Featured ImageKlaus Schulten is Swanlund Professor of Physics at the University of Illinois at Urbana-Champaign where he directs the NIH Biotechnology Research Center on Macromolecular Modeling and co-directs the NSF Physics Frontier Center on Living Cell Physics.

His research focuses, since four decades, on the questions how biomolecules in living cells assemble and cooperate to carry out their functions and which organizational principles and physical mechanism are involved the processes. The research, done jointly with experimental laboratories, required the development of mathematical as well as computational methods and the integration of new technologies. Key discoveries from his group resolved the mechanical motion of biological cells,  sensory processes in vision and animal navigation, light energy harvesting in photosynthesis as well as learning in neural networks.  Schulten also pioneered the use of computational modeling for the development of nanodevice sensors in biomedicine.
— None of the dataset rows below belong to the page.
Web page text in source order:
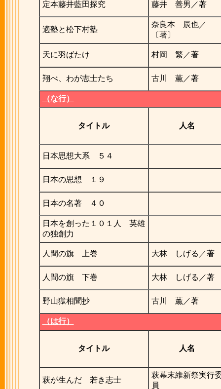
定本藤井藍田探究 藤井 善男／著
適塾と松下村塾
奈良本 辰也／
〔著〕
天に羽ばたけ 村岡 繁／著
翔べ、わが志士たち 古川 薫／著
（な行）
タイトル 人名
日本思想大系 ５４
日本の思想 １９
日本の名著 ４０
日本を創った１０１人 英雄
の独創力
人間の旗 上巻 大林 しげる／著
人間の旗 下巻 大林 しげる／著
野山獄相聞抄 古川 薫／著
（は行）
タイトル 人名
萩が生んだ 若き志士
萩幕末維新祭実行
員
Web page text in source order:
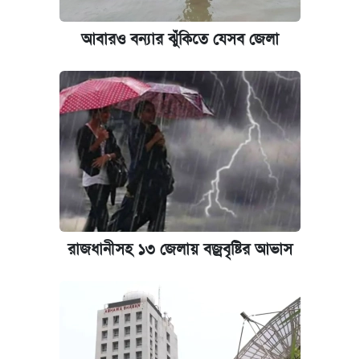
আবারও বন্যার ঝুঁকিতে যেসব জেলা
রাজধানীসহ ১৩ জেলায় বজ্রবৃষ্টির আভাস
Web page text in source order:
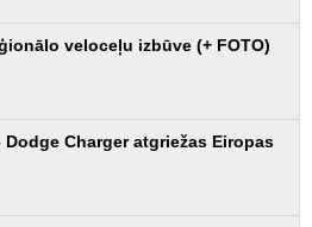
veloceļu izbūve (+ FOTO)
Dodge Charger atgriežas Eiropas
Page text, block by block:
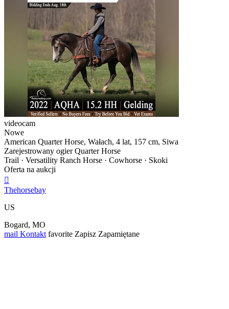
videocam
Nowe
American Quarter Horse, Wałach, 4 lat, 157 cm, Siwa
Zarejestrowany ogier Quarter Horse
Trail · Versatility Ranch Horse · Cowhorse · Skoki
Oferta na aukcji

Thehorsebay
US
Bogard, MO
mail Kontakt favorite Zapisz Zapamiętane
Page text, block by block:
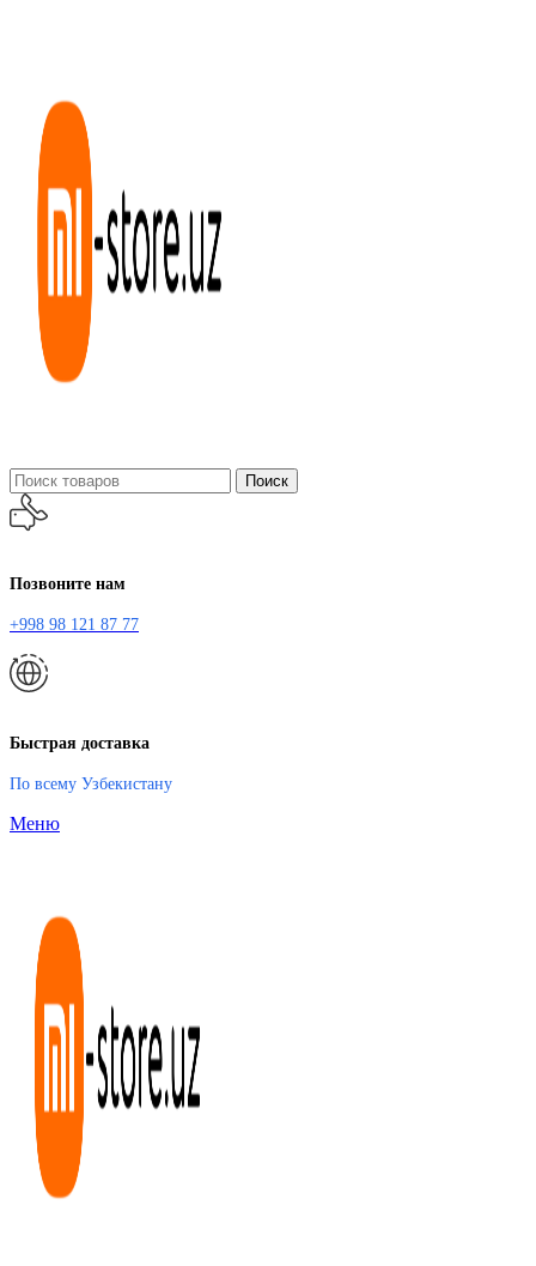
Поиск
Позвоните нам
+998 98 121 87 77
Быстрая доставка
По всему Узбекистану
Меню

In his research Schulten incorporated quantum mechanical and classical mechanical theories into non-equilibrium statistical mechanical descriptions as well as into computer simulations.  Schulten was the first to demonstrate that parallel computers could be practically employed to solve the classical many-body problem in biomolecular modeling.
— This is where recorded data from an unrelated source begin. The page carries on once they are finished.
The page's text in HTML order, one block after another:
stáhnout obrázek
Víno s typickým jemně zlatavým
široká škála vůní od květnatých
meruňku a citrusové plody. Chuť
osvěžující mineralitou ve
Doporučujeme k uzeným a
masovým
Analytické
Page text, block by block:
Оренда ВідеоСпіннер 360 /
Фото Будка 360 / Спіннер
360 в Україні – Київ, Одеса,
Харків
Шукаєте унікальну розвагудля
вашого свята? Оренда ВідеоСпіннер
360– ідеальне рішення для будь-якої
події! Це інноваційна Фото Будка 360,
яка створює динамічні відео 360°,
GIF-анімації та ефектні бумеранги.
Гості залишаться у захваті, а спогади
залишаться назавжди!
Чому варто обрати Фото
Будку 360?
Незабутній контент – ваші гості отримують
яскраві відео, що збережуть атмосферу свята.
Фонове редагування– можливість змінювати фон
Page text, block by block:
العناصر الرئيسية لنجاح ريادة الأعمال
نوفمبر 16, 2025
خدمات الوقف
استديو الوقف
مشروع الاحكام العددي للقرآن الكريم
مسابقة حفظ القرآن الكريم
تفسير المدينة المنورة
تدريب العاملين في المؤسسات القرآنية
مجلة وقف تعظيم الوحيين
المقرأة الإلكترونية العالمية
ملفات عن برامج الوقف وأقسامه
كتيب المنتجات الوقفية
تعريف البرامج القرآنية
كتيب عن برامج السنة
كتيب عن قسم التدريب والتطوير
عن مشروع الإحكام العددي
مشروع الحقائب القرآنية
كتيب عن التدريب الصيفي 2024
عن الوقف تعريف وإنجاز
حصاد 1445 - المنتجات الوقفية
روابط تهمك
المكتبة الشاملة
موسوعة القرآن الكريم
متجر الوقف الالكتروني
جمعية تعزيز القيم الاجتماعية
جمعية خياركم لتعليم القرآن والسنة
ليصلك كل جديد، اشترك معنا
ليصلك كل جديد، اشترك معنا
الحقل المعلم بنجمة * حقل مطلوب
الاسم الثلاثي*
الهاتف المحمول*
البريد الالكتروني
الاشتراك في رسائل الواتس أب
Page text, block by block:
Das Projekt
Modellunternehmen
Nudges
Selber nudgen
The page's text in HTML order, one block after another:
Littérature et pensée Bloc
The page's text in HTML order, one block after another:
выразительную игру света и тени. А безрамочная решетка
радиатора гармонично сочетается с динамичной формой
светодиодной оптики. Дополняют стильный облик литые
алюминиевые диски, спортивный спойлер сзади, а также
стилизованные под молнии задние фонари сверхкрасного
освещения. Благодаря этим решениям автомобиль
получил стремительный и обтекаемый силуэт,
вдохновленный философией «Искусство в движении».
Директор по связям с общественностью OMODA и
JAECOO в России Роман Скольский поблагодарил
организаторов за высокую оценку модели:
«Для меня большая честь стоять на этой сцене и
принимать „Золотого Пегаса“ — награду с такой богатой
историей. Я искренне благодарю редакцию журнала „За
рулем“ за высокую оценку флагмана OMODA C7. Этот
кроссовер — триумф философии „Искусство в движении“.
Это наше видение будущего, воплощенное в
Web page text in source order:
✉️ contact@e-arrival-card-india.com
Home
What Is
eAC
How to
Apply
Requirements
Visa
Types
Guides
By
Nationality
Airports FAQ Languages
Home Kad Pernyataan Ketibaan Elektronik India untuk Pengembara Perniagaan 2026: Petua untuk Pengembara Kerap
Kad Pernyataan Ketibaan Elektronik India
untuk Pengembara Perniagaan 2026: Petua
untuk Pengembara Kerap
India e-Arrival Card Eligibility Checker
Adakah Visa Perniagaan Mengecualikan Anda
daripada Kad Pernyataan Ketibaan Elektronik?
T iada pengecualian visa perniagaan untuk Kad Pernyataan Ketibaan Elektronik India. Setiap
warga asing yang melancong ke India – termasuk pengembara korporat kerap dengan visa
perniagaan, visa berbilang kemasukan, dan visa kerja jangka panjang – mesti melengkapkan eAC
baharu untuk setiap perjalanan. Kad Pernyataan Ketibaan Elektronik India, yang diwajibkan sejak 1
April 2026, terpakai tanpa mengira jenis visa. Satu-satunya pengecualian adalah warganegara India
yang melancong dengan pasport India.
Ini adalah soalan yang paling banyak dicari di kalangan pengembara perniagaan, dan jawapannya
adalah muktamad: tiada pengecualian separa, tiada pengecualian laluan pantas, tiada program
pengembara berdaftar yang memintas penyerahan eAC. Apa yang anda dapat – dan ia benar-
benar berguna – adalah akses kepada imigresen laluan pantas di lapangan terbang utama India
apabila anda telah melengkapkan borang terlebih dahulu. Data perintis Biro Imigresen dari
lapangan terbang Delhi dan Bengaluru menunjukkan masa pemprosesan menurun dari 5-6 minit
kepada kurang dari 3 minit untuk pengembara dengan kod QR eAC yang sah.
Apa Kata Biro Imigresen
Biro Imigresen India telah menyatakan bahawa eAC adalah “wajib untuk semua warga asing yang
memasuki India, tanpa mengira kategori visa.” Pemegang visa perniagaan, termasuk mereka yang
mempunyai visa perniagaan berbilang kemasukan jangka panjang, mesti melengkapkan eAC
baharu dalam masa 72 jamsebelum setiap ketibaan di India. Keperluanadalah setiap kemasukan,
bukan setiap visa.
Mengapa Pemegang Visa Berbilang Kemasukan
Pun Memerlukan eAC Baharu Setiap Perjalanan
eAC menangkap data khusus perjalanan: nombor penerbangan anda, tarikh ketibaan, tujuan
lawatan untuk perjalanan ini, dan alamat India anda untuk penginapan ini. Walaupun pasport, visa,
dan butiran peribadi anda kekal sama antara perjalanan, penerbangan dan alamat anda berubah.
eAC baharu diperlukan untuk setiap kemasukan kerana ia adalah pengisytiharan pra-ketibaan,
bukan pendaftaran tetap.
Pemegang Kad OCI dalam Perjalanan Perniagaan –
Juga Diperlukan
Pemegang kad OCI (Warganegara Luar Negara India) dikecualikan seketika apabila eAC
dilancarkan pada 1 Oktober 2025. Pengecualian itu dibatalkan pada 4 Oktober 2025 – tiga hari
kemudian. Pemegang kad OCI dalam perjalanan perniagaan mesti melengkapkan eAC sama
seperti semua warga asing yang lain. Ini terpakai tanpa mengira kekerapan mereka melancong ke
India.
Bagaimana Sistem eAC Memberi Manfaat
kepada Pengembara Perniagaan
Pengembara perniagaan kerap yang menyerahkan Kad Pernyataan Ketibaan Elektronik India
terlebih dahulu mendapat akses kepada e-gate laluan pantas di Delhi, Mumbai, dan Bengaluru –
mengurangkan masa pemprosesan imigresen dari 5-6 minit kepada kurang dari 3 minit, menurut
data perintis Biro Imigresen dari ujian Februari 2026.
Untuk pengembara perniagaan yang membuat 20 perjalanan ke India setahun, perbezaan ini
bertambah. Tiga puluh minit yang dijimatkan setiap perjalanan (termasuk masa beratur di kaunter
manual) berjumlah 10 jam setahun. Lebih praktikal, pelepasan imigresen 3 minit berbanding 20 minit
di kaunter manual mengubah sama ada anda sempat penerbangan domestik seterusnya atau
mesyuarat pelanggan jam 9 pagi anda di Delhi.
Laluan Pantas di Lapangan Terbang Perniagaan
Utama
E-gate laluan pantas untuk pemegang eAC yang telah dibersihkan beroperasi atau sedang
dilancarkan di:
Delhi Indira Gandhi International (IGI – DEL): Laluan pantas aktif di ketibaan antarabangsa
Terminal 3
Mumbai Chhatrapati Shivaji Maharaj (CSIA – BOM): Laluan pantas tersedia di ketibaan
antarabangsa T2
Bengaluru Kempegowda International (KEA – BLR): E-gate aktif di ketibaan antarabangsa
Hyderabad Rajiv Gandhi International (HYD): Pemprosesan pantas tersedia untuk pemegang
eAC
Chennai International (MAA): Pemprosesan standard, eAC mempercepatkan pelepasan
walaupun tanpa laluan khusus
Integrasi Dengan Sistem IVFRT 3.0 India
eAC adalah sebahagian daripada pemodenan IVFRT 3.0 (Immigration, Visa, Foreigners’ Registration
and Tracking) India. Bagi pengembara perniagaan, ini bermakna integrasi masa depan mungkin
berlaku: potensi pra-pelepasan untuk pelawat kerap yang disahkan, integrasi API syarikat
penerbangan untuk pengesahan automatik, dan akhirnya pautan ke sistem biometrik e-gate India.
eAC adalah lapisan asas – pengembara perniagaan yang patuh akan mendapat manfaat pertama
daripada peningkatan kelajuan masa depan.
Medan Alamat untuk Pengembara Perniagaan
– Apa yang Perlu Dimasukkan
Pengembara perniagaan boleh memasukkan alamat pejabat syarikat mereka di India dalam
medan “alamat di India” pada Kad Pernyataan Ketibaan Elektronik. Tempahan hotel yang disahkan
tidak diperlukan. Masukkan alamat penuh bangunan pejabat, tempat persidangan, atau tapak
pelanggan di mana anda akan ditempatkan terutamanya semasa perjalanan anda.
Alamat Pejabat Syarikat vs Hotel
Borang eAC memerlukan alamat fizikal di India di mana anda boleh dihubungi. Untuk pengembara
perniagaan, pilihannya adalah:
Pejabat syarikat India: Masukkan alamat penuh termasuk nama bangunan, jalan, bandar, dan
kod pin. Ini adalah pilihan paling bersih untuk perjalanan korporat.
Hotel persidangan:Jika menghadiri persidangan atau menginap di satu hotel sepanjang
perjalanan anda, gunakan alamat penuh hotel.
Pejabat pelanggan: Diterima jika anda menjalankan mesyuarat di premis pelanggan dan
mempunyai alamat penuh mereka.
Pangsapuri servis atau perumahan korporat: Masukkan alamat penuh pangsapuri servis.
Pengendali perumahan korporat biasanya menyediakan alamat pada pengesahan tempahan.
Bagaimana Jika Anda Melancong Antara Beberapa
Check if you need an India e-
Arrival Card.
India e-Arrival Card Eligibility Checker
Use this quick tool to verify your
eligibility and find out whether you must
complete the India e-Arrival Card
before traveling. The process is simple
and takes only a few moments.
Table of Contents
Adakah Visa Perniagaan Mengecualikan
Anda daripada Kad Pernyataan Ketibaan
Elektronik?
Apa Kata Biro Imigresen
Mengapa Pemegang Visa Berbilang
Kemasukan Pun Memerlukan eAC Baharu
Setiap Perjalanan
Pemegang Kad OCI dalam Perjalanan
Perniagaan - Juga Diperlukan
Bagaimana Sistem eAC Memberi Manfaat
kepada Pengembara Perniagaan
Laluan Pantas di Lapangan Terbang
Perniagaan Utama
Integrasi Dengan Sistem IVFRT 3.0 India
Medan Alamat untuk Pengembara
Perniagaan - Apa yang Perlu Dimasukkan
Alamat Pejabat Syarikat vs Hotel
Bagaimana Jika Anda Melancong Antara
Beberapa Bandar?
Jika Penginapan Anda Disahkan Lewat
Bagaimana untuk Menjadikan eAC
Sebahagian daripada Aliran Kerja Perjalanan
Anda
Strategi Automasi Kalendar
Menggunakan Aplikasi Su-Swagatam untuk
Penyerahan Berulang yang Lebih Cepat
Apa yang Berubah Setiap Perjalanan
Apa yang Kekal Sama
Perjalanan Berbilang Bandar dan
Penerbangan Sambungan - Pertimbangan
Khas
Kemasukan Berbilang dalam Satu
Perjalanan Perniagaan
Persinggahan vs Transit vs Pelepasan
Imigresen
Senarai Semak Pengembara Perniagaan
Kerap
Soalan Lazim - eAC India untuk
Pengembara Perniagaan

Besides his research in biological physics, Schulten has devoted much effort to the development of computational biology software.  Thousands of researchers worldwide use his group's software for molecular graphics (VMD) and modeling (NAMD), the latter jointly developed with colleague Laxmikant Kale. Presently his group is developing a new computational method called Molecular Dynamics Flexible Fitting  that assists cell biologists in solving the structures of very large macromolecular machines found in living cells.

Schulten holds a Diplom degree in physics from the University of Muenster, Germany, and a PhD in chemical physics from Harvard University. He was junior group leader at the Max-Planck-Institut for Biophysical Chemistry from 1974 to 1980, and professor of theoretical physics at the Technical University of Munich from 1980 to 1988, before joining UIUC in 1988.

Awards

2012 Sidney Fernbach Award
“For outstanding contributions to the development of widely used parallel software for large biomolecular systems simulation.”